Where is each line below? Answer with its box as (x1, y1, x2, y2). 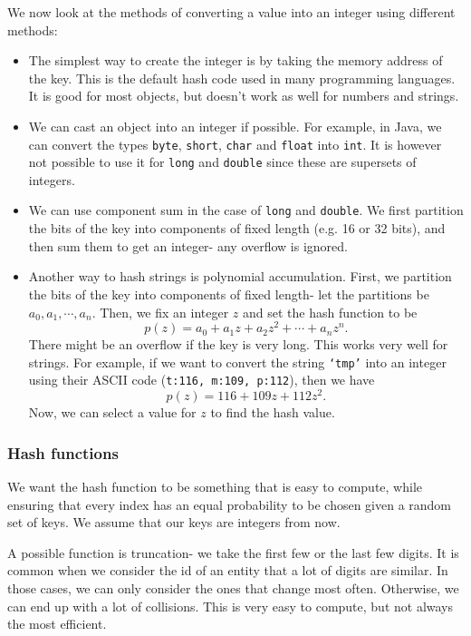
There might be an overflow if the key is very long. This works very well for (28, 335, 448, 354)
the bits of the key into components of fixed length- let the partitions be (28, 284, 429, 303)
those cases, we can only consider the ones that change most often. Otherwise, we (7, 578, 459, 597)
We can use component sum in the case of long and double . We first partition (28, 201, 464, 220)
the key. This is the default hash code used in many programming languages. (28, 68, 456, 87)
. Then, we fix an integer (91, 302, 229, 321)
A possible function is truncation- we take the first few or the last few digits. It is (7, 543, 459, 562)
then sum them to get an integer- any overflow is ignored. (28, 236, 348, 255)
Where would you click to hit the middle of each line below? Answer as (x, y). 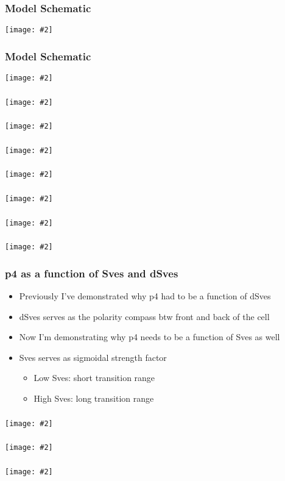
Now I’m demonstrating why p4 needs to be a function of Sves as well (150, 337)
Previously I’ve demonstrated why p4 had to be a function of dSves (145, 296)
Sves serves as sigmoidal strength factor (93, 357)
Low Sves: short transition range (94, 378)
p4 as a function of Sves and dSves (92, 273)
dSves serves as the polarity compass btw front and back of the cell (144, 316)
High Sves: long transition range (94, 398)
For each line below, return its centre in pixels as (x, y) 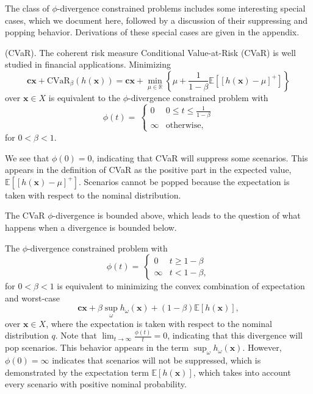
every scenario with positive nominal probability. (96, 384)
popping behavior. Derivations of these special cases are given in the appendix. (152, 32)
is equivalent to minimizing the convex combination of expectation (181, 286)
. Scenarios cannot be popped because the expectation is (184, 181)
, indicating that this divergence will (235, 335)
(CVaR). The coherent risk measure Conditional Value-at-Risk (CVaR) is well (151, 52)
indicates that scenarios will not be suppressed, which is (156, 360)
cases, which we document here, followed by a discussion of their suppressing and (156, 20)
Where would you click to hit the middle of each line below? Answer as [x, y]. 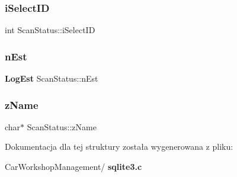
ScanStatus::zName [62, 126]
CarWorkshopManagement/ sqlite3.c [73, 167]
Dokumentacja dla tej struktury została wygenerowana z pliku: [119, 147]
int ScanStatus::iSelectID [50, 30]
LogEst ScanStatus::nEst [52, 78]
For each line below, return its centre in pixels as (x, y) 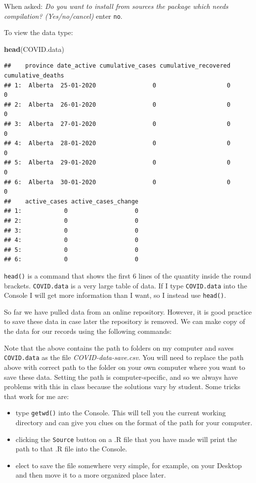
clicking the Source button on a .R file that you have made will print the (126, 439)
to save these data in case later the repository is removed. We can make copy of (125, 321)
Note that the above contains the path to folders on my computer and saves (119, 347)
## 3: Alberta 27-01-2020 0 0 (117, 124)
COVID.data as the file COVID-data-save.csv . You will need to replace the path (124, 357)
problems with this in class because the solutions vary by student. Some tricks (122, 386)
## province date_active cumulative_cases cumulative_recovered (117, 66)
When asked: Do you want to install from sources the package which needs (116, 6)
* * *
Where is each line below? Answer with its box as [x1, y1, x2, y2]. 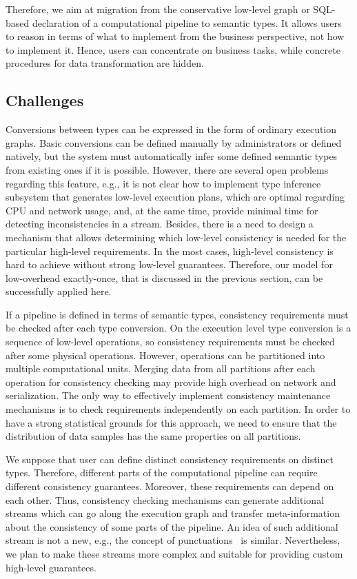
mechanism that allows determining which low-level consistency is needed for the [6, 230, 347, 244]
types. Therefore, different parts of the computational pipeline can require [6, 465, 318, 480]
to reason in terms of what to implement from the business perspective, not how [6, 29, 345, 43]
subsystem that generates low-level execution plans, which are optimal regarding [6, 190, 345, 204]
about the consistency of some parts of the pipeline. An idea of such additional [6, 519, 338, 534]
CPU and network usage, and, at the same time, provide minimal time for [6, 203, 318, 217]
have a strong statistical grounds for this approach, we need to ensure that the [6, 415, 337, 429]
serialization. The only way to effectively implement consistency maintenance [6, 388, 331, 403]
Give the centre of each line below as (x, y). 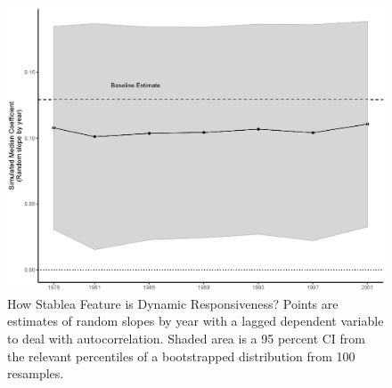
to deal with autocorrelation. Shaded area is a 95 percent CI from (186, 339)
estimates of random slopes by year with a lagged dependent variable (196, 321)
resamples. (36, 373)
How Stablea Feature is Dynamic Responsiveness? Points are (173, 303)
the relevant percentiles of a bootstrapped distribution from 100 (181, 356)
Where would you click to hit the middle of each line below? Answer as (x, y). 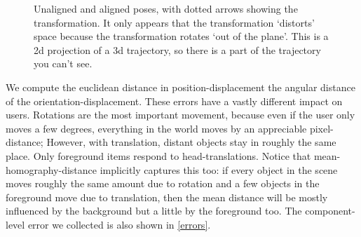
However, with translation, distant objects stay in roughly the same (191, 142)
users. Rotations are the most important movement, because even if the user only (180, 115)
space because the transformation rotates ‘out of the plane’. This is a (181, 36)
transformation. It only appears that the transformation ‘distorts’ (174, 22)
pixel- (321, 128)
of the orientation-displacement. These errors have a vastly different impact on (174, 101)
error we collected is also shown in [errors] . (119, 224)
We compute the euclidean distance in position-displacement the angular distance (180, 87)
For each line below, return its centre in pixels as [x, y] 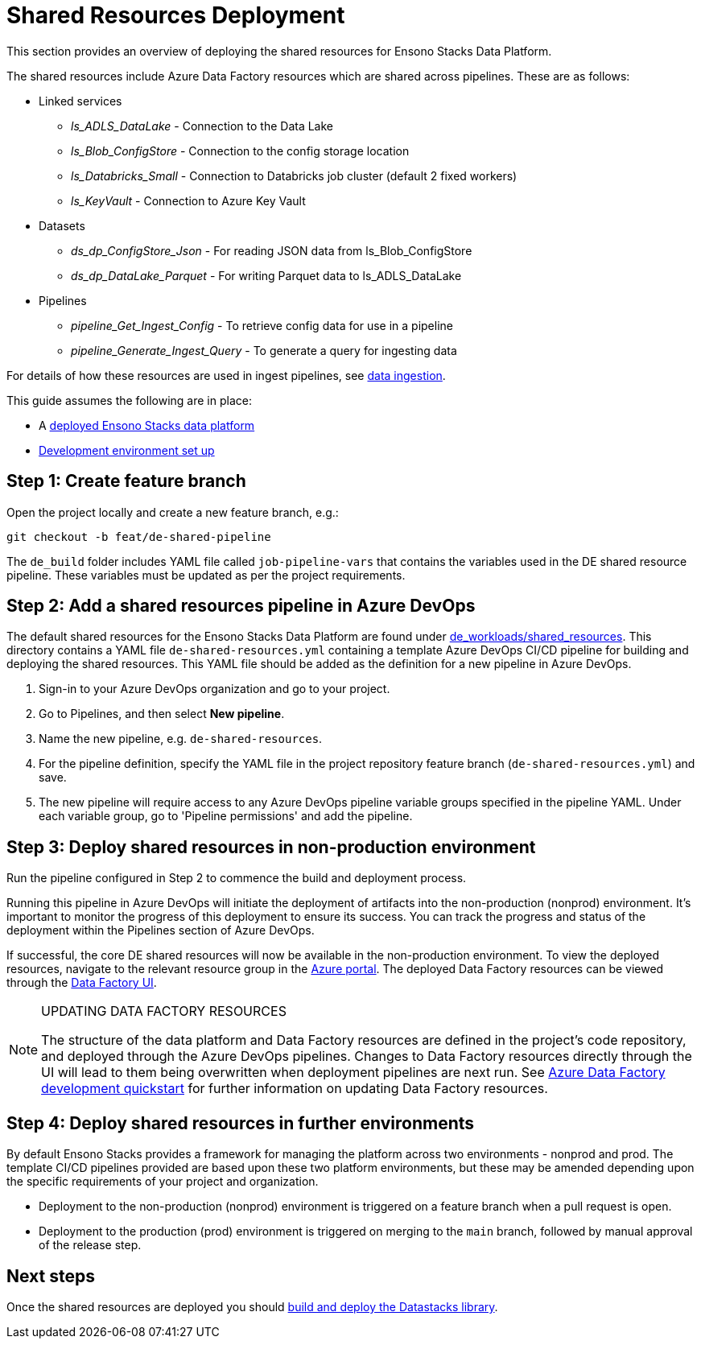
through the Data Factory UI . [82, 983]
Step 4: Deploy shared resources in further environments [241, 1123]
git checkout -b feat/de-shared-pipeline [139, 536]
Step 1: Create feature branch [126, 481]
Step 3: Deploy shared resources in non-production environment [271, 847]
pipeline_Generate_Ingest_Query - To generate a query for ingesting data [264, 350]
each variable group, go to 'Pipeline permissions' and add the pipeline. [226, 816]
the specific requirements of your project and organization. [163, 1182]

[WORK TO BE COMPLETED]:
Although the records above contain pictures, the copy should not; retype exactly the lines from the one containing "y1, x2, y2)." through the one containing "those cases, we".

[ANSWER TO THIS PROBLEM]:
Where is each line below? Answer with its box as (x1, y1, x2, y2). 
There might be an overflow if the key is very long. This works very well for (28, 335, 448, 354)
the bits of the key into components of fixed length- let the partitions be (28, 284, 429, 303)
those cases, we can only consider the ones that change most often. Otherwise, we (7, 578, 459, 597)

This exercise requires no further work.